- Litters are very preventable. There is (in my opinion) no excuse for an 'accidental' litter. Male rats (bucks) are extremely obvious! Does are obviously does too - only does have nipples and they are very easy to see. It's fairly straight forward to make a cage escape-proof. I've never had any escapes of any kind and I have kept entire bucks and does at the same time before (in entirely separate cages, of course.)

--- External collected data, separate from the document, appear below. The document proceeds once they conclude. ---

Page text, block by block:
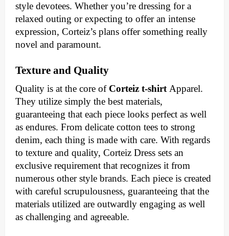
style devotees. Whether you’re dressing for a
relaxed outing or expecting to offer an intense
expression, Corteiz’s plans offer something really
novel and paramount.
Texture and Quality
Quality is at the core of Corteiz t-shirt Apparel.
They utilize simply the best materials,
guaranteeing that each piece looks perfect as well
as endures. From delicate cotton tees to strong
denim, each thing is made with care. With regards
to texture and quality, Corteiz Dress sets an
exclusive requirement that recognizes it from
numerous other style brands. Each piece is created
with careful scrupulousness, guaranteeing that the
materials utilized are outwardly engaging as well
as challenging and agreeable.
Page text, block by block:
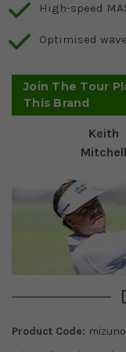
High-speed
Optimised
Join The Tour
This Brand
Keith
Mitchell
Product Code:
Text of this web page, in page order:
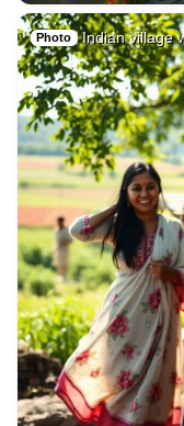
Photo Indian village
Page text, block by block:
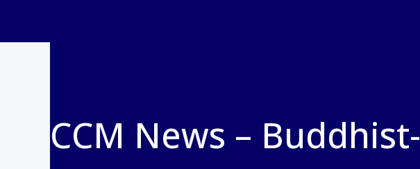
CCM News – Buddhist-
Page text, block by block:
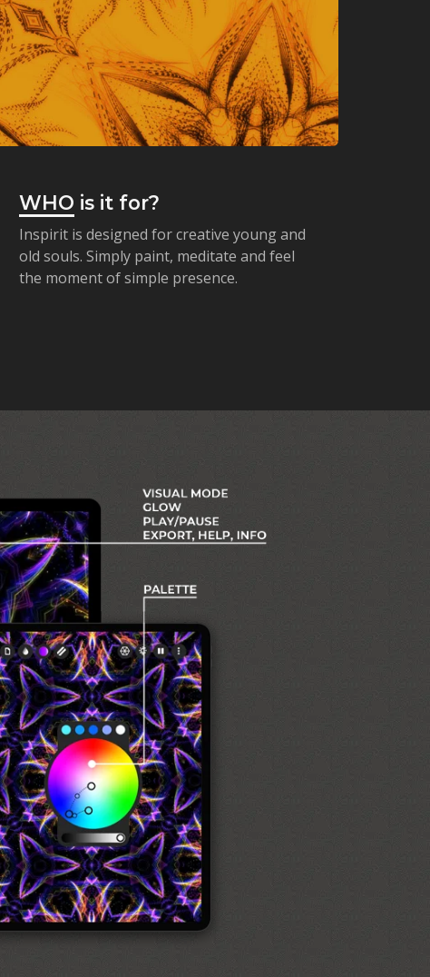
WHO is it for?
Inspirit is designed for creative young and
old souls. Simply paint, meditate and feel
the moment of simple presence.

You sold the babies to a petstore?!

How do you know they weren't housed in a hamster cage on woodshavings or ended up neglected and unloved? The only litter I've ever had the pleasure of raising was a foster mum with her babies - the babies were one day old when they came here. There were 14 babies. I rehomed them all privately and checked out the people that rehomed them from me. Even then I have kept track of them throughout their lives and one of them has come back to me for her 'retirement' as her cage-mates had died and the owner did not want to get any more rats.
I find your post very upsetting and I just wanted to reply to it so that people reading this don't think this is a responsible way to keep rats because it isn't . Nor is this a 'typical' case of rat-keeping.
Oh and the red 'blood' you describe isn't blood at all. It's porphyin.
All the same principles apply to rats as they do to guinea pigs. Irresponsible breeding isn't excusable.